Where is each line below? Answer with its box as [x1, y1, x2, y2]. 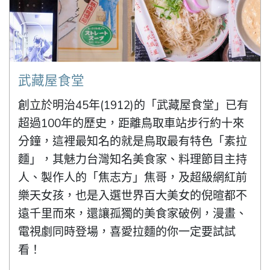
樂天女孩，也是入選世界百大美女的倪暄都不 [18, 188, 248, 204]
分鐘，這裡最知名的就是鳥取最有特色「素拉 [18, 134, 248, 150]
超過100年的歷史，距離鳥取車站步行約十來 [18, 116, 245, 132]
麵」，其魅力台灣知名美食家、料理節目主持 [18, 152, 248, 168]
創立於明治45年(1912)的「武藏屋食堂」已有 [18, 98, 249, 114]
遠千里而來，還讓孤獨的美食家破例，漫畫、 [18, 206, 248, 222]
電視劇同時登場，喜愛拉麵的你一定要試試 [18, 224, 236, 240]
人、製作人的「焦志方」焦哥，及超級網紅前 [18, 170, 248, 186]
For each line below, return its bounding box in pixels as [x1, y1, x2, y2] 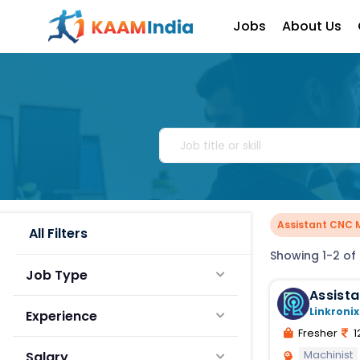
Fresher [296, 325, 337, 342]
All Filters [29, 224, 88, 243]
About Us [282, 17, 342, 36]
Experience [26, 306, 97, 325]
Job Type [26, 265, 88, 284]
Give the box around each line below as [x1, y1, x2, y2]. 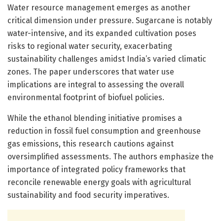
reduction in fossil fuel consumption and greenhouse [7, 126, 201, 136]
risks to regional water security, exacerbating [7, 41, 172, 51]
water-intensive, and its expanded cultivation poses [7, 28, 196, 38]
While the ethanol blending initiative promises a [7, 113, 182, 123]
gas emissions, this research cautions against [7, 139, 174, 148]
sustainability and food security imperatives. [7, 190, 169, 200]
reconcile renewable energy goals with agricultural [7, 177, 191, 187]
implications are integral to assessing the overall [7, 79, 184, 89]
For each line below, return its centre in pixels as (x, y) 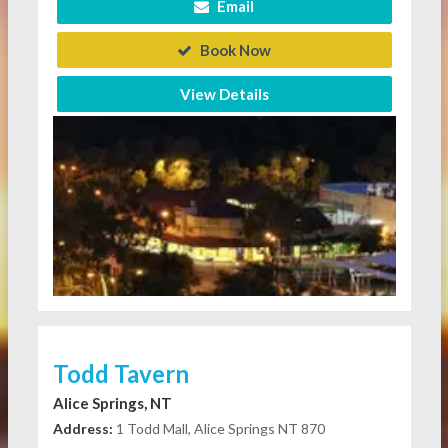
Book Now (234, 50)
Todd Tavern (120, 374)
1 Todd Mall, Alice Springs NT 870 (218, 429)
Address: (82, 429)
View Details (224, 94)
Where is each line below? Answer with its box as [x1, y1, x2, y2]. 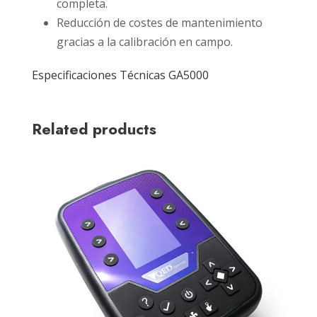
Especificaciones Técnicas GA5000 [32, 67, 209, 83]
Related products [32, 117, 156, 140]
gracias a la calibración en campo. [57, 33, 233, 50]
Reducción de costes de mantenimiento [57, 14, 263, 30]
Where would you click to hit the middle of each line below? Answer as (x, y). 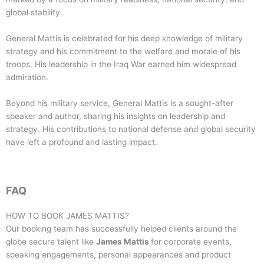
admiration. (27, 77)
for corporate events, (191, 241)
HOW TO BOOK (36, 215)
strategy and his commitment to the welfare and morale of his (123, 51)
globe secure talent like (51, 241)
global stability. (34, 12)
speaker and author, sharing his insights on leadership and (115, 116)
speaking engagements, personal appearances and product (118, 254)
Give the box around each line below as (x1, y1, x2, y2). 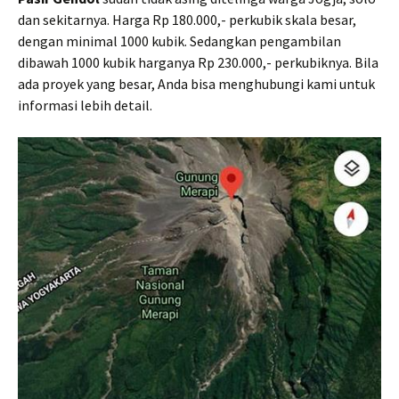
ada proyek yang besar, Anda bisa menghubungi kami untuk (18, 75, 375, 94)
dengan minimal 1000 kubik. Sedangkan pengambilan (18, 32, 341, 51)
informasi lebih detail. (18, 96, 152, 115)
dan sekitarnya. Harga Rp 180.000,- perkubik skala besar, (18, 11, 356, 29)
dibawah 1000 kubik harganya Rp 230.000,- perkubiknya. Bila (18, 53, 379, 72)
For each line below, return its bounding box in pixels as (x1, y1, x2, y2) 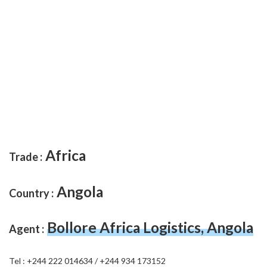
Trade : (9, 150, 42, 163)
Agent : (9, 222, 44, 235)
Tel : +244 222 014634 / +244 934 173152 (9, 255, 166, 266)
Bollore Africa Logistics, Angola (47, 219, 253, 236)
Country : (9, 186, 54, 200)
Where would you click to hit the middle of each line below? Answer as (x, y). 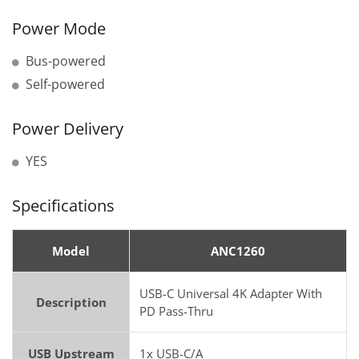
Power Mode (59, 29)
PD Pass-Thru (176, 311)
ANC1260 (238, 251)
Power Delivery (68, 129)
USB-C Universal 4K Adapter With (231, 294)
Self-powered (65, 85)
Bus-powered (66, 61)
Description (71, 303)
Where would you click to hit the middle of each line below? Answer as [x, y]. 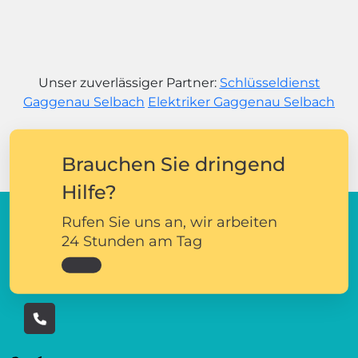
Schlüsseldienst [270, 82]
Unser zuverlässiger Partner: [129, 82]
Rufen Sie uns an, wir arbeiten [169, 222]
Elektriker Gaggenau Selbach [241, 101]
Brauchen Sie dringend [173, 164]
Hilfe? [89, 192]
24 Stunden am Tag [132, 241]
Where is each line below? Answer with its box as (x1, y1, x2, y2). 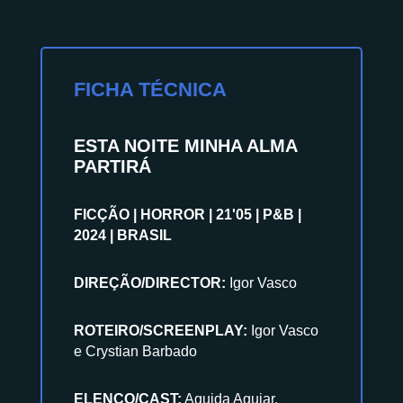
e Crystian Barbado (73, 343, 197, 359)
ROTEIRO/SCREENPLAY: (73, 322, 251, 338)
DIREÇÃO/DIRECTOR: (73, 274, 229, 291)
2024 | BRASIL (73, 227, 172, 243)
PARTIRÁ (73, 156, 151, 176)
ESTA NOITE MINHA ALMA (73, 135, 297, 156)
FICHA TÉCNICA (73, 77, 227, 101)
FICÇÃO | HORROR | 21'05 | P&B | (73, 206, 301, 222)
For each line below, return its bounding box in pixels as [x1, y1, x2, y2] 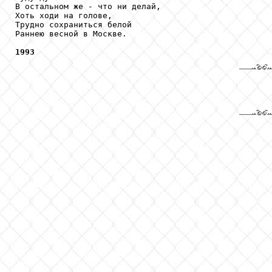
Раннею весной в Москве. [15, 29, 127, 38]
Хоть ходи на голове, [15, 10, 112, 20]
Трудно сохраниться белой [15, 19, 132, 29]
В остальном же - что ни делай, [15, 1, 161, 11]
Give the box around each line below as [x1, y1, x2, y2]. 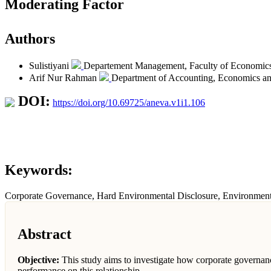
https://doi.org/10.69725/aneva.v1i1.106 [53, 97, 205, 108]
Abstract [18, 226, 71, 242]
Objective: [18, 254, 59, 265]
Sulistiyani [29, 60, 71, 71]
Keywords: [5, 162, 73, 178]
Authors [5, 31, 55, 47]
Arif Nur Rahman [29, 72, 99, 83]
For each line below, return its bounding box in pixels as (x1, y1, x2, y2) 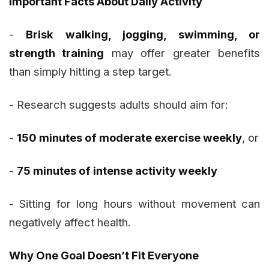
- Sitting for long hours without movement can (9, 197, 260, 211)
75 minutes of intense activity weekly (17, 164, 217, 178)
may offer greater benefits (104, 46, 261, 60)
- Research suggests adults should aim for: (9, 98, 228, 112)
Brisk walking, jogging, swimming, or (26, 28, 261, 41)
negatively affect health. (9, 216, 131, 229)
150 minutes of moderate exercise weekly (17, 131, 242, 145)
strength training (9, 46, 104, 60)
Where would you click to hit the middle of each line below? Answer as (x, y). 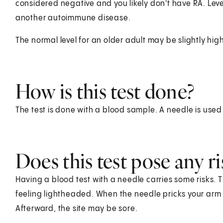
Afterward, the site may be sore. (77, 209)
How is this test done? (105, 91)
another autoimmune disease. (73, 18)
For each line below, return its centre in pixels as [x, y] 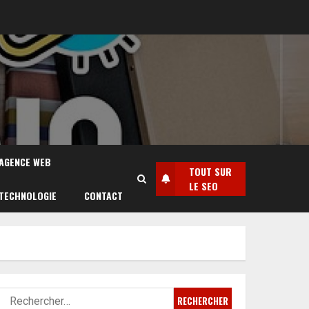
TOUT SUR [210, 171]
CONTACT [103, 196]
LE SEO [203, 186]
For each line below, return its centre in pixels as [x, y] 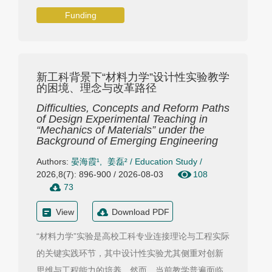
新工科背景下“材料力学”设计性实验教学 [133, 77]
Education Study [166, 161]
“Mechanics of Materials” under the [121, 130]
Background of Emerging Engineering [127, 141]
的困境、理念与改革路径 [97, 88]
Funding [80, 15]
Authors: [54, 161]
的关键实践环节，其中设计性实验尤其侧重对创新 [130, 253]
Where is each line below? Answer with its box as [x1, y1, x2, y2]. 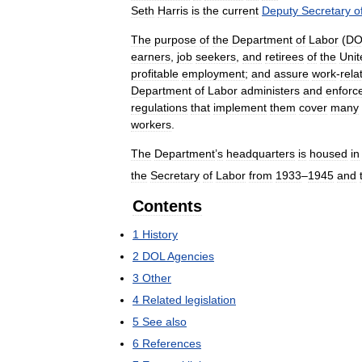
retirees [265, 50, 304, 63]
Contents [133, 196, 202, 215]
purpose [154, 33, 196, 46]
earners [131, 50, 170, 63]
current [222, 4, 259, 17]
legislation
==
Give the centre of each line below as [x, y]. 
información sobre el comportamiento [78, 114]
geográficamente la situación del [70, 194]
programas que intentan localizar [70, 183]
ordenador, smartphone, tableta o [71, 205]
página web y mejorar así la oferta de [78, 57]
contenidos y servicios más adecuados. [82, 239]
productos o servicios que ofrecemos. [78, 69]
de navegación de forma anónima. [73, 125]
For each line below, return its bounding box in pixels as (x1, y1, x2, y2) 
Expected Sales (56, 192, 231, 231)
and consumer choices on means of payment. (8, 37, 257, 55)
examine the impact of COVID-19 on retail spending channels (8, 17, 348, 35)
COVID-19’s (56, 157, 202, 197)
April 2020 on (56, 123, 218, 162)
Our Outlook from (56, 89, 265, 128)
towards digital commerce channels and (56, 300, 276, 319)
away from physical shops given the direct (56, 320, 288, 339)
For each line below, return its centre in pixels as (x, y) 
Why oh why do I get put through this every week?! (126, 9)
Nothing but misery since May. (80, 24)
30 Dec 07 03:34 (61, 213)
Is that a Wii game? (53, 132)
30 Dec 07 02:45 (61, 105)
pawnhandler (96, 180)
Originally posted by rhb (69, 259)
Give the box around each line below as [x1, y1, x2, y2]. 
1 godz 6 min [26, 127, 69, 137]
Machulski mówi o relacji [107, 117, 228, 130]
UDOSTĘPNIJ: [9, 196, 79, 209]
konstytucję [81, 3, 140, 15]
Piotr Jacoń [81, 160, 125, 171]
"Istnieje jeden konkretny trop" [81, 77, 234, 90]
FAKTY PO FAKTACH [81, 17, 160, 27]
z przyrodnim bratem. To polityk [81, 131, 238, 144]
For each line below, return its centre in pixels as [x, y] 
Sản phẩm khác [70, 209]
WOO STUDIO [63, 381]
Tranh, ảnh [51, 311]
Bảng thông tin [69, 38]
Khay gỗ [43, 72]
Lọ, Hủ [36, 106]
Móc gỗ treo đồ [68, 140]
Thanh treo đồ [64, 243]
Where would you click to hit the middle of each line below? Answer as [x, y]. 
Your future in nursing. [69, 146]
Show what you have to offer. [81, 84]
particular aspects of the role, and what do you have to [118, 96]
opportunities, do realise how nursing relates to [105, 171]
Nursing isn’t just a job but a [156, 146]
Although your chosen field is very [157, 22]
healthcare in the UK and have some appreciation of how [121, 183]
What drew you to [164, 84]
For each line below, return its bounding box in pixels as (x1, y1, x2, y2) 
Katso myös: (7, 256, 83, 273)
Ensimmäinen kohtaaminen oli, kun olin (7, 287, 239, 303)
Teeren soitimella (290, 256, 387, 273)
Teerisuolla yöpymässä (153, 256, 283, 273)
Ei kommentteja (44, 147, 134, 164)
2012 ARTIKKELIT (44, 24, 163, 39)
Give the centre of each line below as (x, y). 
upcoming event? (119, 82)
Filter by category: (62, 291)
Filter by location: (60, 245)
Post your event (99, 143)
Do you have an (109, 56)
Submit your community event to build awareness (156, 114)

— EXERCISE PROMPT —
Of the entries listed above, reproduce only the lines starting at the line containing "Show what you have to offer. [81, 84]" and ending at the line containing "Submit your community". Include both, exactly as they stand.

— FINISHED EXERCISE —
Show what you have to offer. [81, 84]
particular aspects of the role, and what do you have to [118, 96]
opportunities, do realise how nursing relates to [105, 171]
Nursing isn’t just a job but a [156, 146]
Although your chosen field is very [157, 22]
healthcare in the UK and have some appreciation of how [121, 183]
What drew you to [164, 84]
For each line below, return its bounding box in pixels as (x1, y1, x2, y2) 
Katso myös: (7, 256, 83, 273)
Ensimmäinen kohtaaminen oli, kun olin (7, 287, 239, 303)
Teeren soitimella (290, 256, 387, 273)
Teerisuolla yöpymässä (153, 256, 283, 273)
Ei kommentteja (44, 147, 134, 164)
2012 ARTIKKELIT (44, 24, 163, 39)
Give the centre of each line below as (x, y). 
upcoming event? (119, 82)
Filter by category: (62, 291)
Filter by location: (60, 245)
Post your event (99, 143)
Do you have an (109, 56)
Submit your community event to build awareness (156, 114)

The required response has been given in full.